Lessons Learned During Holy Week

04.12.10 | Cecil Van Houten | Comments[4]

I've been meaning to put this up for over a week but with our Spring Sharathon right on the heels of Easter, it's taken until now to have time to write.  I don't know about you but Easter always makes me think.  Lent makes me more contemplative than usual and Holy Week is filled with every range of emotion as we journey with Christ from his triumphant entry to his betrayal in the garden to his crucifixion and, ultimately, his resurrection.  Just tracing his steps that last week inspires and moves me like nothing else. 

Of course there are the other elements of Easter - explaining it to the children, trying to make it relevant to them in a way they can begin to comprehend.  I think I have mixed success on that.  The older kids get it - at least they accept the concepts - the younger ones are more concerned with Easter eggs and candy.  That's ok.  I've been trying to teach my 2-1/2 year old granddaughter, Kansas, the concept of knock-knock jokes and she doesn't get those yet either.  Our sessions usually go something like this:

"Knock knock"

"What?"

"No, knock, knock, who's there?"

Blank stare.

"OK, knock, knock...say, 'Who's there?'"

"K...who dare?"

"Knock, knock..."

"What?" 

Maybe next year.

One of the most significant acts Jesus performed in the week leading up to his crucifixion was, to me, washing the disciples' feet.  It was an act of servanthood, and an integral part of the lesson he was teaching the disciples.  From John, chapter 13:  "When he had finished washing their feet, he put on his clothes and returned to his place. "Do you understand what I have done for you?" he asked them. 13"You call me 'Teacher' and 'Lord,' and rightly so, for that is what I am. 14Now that I, your Lord and Teacher, have washed your feet, you also should wash one another's feet. 15I have set you an example that you should do as I have done for you. 16I tell you the truth, no servant is greater than his master, nor is a messenger greater than the one who sent him. 17Now that you know these things, you will be blessed if you do them."

As long as we say we want to serve the Lord or we will serve the Lord, we are still in control.  There's a difference between that and being a servant.  A servant simply does the will of his master.  Without reserve, without question.  It is not an act of the will or a choice we decide to make; it is an act of obedience and love. 

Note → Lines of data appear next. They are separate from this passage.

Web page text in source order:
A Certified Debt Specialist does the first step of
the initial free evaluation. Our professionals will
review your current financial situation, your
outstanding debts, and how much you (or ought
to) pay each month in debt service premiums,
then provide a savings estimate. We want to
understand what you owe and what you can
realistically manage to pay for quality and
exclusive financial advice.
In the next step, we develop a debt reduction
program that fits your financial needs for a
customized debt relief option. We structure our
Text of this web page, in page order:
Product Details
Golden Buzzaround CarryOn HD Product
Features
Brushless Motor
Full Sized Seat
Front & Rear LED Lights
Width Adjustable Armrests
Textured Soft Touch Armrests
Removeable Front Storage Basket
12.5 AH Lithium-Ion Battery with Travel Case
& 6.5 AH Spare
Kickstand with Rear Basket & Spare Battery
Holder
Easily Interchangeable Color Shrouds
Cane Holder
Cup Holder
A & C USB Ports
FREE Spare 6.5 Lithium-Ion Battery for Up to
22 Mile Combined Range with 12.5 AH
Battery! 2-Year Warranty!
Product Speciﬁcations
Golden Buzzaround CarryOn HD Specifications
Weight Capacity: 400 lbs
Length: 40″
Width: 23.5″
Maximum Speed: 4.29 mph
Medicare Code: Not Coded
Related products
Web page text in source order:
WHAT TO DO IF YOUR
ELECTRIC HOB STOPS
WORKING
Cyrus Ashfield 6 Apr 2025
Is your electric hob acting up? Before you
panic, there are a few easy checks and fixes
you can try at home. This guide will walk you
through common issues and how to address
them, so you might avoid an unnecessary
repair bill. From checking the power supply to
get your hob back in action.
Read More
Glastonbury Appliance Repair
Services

I've always liked the lyrics to Larry Norman's classic song, "I Am A Servant":

I am a servant, I am listening for my name
I sit here waiting, I've been looking at the game
That I've been playing, And I've been staying much the same
When you are lonely, You're the only one to blame.
      
I am a servant, I am waiting for your call
I've been unfaithful, so I sit here in the hall
How can you use me when I have never given all
How can you choose me when you know I quickly fall
     
So you feed my soul, and you make me grow,
And you let me know you love me.
And I'm worthless now, but I've made a vow
I will only bow before thee
O please use me, O I'm lonely

I am a servant, getting ready for my part
There's been a change, a rearrangement in my heart
At last I'm learning there's no returning once I start
To live's a privelage, To love is such an art
But I need your help to start.
O please purify my heart
I am your servant.

In all the pageantry and celebration that surrounds Easter; in the eternal triumph over the grave and the life that proceeded from the empty tomb, let's remember who we are - his servants; servants of a master who proved his love and has won our allegiance forever.

Comments

Your Comments(please keep them on topic and polite)

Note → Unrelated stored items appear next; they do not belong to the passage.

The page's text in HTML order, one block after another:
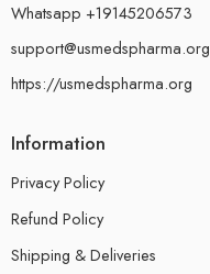
Whatsapp +19145206573
support@usmedspharma.org
https://usmedspharma.org
Information
Privacy Policy
Refund Policy
Shipping & Deliveries
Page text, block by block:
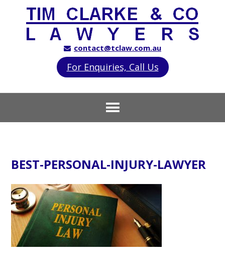
contact@tclaw.com.au
For Enquiries, Call Us
BEST-PERSONAL-INJURY-LAWYER
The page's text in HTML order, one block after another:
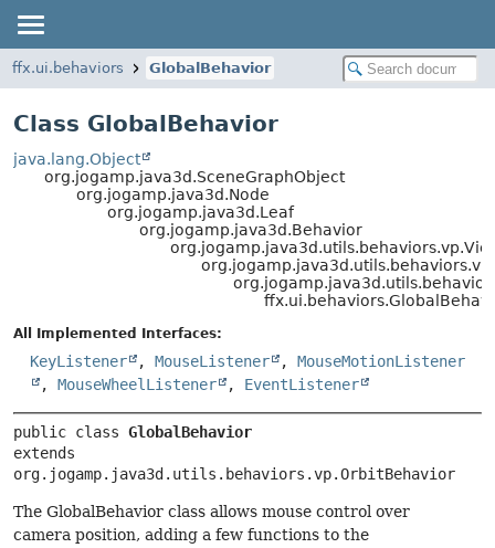
ffx.ui.behaviors GlobalBehavior
Class GlobalBehavior
java.lang.Object
org.jogamp.java3d.SceneGraphObject
org.jogamp.java3d.Node
org.jogamp.java3d.Leaf
org.jogamp.java3d.Behavior
All Implemented Interfaces:
KeyListener , MouseListener , MouseMotionListener
, MouseWheelListener , EventListener
public class GlobalBehavior
extends
org.jogamp.java3d.utils.behaviors.vp.OrbitBehavior
The GlobalBehavior class allows mouse control over
camera position, adding a few functions to the

on 04.12.10 Denise commented

Your trying to teach Kansas 'Knock-Knock' jokes can almost be a lesson on Christ knocking on the door of our hearts, huh? who dare? maybe next year? Don't we sometime not get it when he knocks? Lucky for us He keeps knocking!

on 04.12.10 Denise commented

Your trying to teach Kansas 'Knock-Knock' jokes can almost be a lesson on Christ knocking on the door of our hearts, huh? who dare? maybe next year? Don't we sometime not get it when he knocks? Lucky for us He keeps knocking!

on 04.13.10 Jim R commented

Servanthood has always been a challenging concept to Christians, especially those who live ina western culture that's so "me" oriented. I haven't heard that Larry Norman song in years. thanks for the reminder.

on 07.02.10 Amy P. commented

"He knew me when I was hidden, He knew me...He knew all there was to know, but his love refused to go...He knew Me"

This song penned by you, Cecil, has been in my head for many years now and that message is what has kept me all these years.

I've not always been a good "servant", but The God of Holy week has been with me in spite of all that He knew.